++++ Entries supplied
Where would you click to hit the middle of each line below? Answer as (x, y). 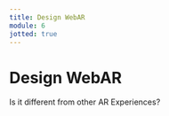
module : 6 (28, 26)
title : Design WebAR (48, 17)
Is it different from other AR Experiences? (85, 102)
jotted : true (33, 34)
++++++++
**Required action:** Write down exactly the line with "module : 6 (28, 26)", then each line after it through the end of the data.

**Written solution:**
module : 6 (28, 26)
title : Design WebAR (48, 17)
Is it different from other AR Experiences? (85, 102)
jotted : true (33, 34)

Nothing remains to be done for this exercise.